Intelligence analysis AI would function similarly. It would adjust its findings based on what targets the user searched for, the pattern of target searches, relationships (real or surmised) between recently queried targets, which leads were followed up on and what the outcome was, and many other patterns that speculation like this can scarcely imagine.
With AI added to the equation, the dangers of surveillance analysis software all become more dire. Because of how lucrative AI products are, their secrets will be even more closely guarded, and therefore FOIA requests for AI-powered tooling are more likely to be denied. Due to the need for immense volumes of training data for the AI model (more on that later), the infusion of purchased data into the product becomes that much more incentivized. And as the AI analysis proposes more and more tangentially connected leads, law enforcement will have more prospective evidence for parallel construction—and due to the more distant relationship between data points, the signs of parallel construction will be harder for defense attorneys to detect.

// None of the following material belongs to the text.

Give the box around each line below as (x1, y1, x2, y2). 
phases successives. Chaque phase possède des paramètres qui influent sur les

Second, AI’s hunger for data could give rise to unnerving, unprecedented privacy challenges. Since AI yields more insightful analysis, and this in turn encourages more intelligence collection (which is then vigorously ingested by the AI), it promotes a virtuous cycle that would accelerate the expansion of government surveillance beyond anything Edward Snowden could have possibly feared. This snowballing would be limited only by the government’s imagination and budget, neither of which are meager when it comes to arrogating surveillance powers.

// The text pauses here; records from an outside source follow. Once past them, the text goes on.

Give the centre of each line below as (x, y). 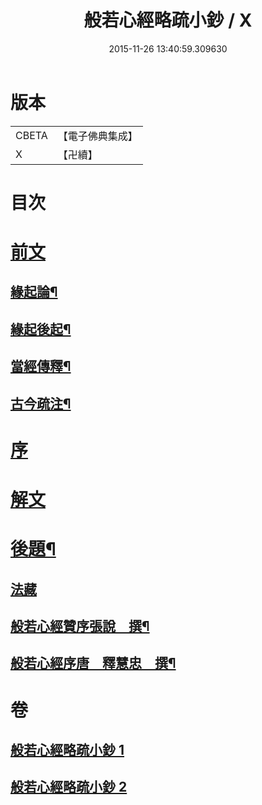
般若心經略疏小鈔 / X (168, 20)
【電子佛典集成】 (97, 136)
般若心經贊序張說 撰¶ (80, 626)
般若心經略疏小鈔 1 (67, 749)
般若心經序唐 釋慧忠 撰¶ (93, 663)
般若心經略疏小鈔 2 (69, 787)

Furthermore, beyond the manifold ways that AI surveillance processing can be intentionally abused by human users, AI learning models also unsettlingly absorbs every data point that they are exposed to for integration into its models. Just as content creators are finding that their intellectual property is being incorporated into training sets for large language model AIs, American citizens may protest to their personal data being used to refine surveillance models without their knowledge or consent.

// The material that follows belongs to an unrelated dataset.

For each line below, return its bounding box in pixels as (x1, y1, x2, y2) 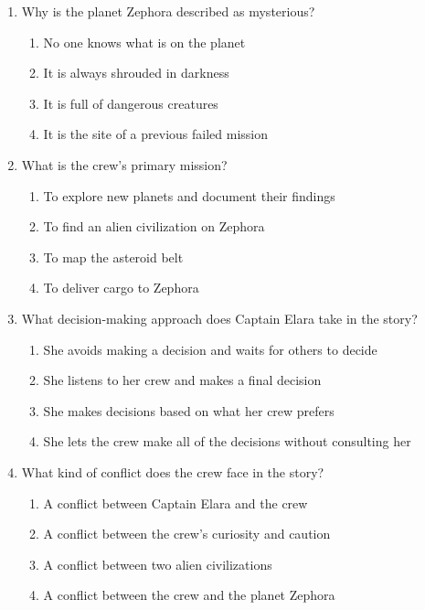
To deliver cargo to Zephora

The extent to which surveillance data submitted to the AI tool is subsumed into the AI model itself is limited only by vendor’s terms and the government’s willingness to accede to them. To date, companies are best served by strip-mining every byte of data that touches their models, only backpedaling if the practice meets with sustained public objection. From the standpoint of where Americans’ data resides, an embrace of AI surveillance analysis constitutes what is effectively a merging of data between public and private spheres: if the government “collects it all” and feeds it all to the AI, and the AI learns from it all—forever and for all other customers—then the data is completely in common between the two.
Effectively combating AI analytics’ novel attack on Americans’ digital privacy will hinge on the foresight, thoroughness, and wisdom of government regulations. AI models are notoriously opaque, with even their designers technically unable to audit or articulate how their creations make evaluations. Measures seeking to impose limits will have to stipulate when AI surveillance analysis tools can be used, and what data can be uploaded to them. Perhaps the last line of defense will be a general prohibition on using AI, or anything derived from its use, in the courtroom. While the government is certainly capable of abusing surveillance in ways short of criminally prosecuting targets, blanket bans will reduce the incentive to use them in investigations lest prosecutions be dismissed.
Before any of that is viable, civil liberties defenders will need to take up the arduous task of educating themselves on the functional basics of AI technology. This is why organizations like the EFF (an ally of CCDBR through the former’s Electronic Frontier Alliance) are indispensable. Their expertise is more vital now than ever. Only through cooperation and dedication can a future of AI-enabled runaway surveillance be forestalled.